[[ STORED DATA open ]]

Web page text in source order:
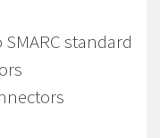
standard
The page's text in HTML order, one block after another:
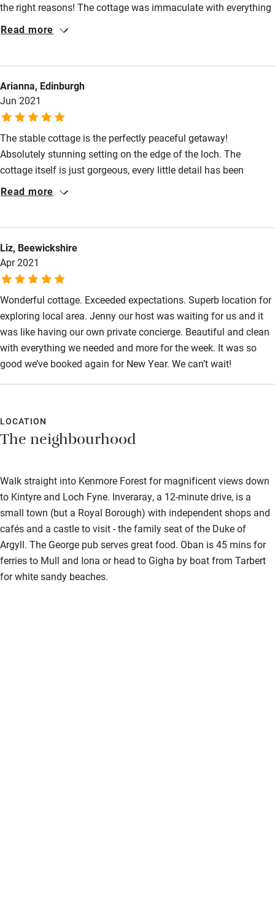
Bikes available
Food courses
Other courses
Sailing
Wild swimming
Accessibility
Step-free bedroom access
Bedroom entrance wider than 81cm
Step-free bathroom access
Bathroom entrance wider than 81cm
Step-free shower
Accessible parking space
Ceiling or mobile hoist
Subtitles available on televisions
Guest information in large print or braille
the right reasons! The cottage was immaculate with everything
little extra you could hope for, amazing hamper, games for the
grass down to the Loch and drank our morning coffee, followed
by rock jumping, SUP and kayaking with the children! Beach
BBQs and sundowners followed! Thank you Jenny & team x
Read more
Arianna, Edinburgh
Jun 2021
The stable cottage is the perfectly peaceful getaway!
Absolutely stunning setting on the edge of the loch. The
cottage itself is just gorgeous, every little detail has been
thought of and it really does feel like a home away from home.
trip to the Isle of Gigha which was just stunning, went horse
riding , took a trip into Inveraray and enjoyed lots of lovely
walks around the cottage. Can’t wait to go back!
Read more
Liz, Beewickshire
Apr 2021
Wonderful cottage. Exceeded expectations. Superb location for
exploring local area. Jenny our host was waiting for us and it
was like having our own private concierge. Beautiful and clean
with everything we needed and more for the week. It was so
good we’ve booked again for New Year. We can’t wait!
LOCATION
The neighbourhood
Walk straight into Kenmore Forest for magnificent views down
to Kintyre and Loch Fyne. Inveraray, a 12-minute drive, is a
small town (but a Royal Borough) with independent shops and
cafés and a castle to visit - the family seat of the Duke of
Argyll. The George pub serves great food. Oban is 45 mins for
ferries to Mull and Iona or head to Gigha by boat from Tarbert
for white sandy beaches.
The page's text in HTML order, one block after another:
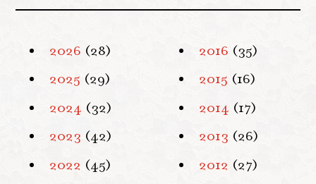
2026 (28)
2025 (29)
2024 (32)
2023 (42)
2022 (45)
2016 (35)
2015 (16)
2014 (17)
2013 (26)
2012 (27)
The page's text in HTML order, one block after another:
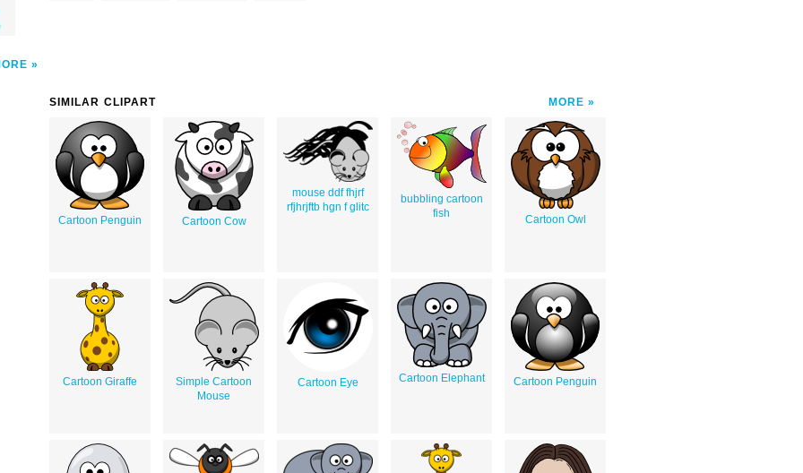
SIMILAR CLIPART MORE
Cartoon Penguin Cartoon Cow
mouse ddf fhjrf
rfjhrjftb hgn f glitc
bubbling cartoon
fish
Cartoon Owl
Cartoon Giraffe
Simple Cartoon
Mouse
Cartoon Eye Cartoon Elephant Cartoon Penguin
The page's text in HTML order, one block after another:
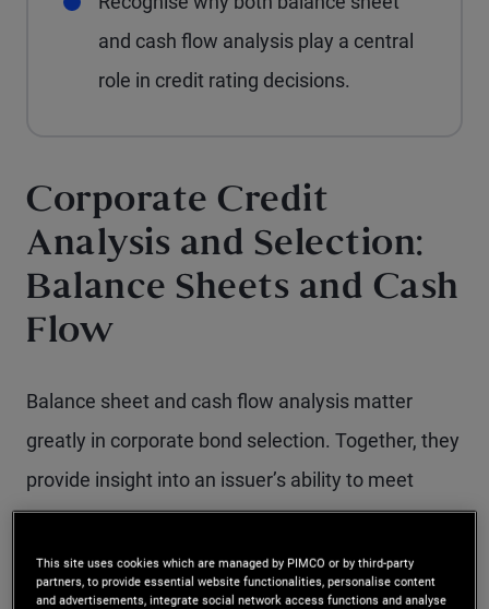
and cash flow analysis play a central
role in credit rating decisions.
Corporate Credit
Analysis and Selection:
Balance Sheets and Cash
Flow
Balance sheet and cash flow analysis matter
greatly in corporate bond selection. Together, they
provide insight into an issuer’s ability to meet
interest and principal payments and, ultimately,
into the level of support available to bondholders.
This site uses cookies which are managed by PIMCO or by third-party
partners, to provide essential website functionalities, personalise content
and advertisements, integrate social network access functions and analyse
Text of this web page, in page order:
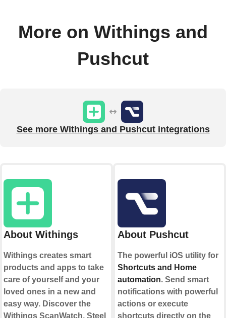
More on Withings and
Pushcut
See more Withings and Pushcut integrations
About Withings
Withings creates smart
products and apps to take
care of yourself and your
loved ones in a new and
easy way. Discover the
Withings ScanWatch, Steel
About Pushcut
The powerful iOS utility for
Shortcuts and Home
automation. Send smart
notifications with powerful
actions or execute
shortcuts directly on the

[[ STORED DATA closed ]]

Count the lines in the material containing the string "Withings", and state the number with nothing added.

5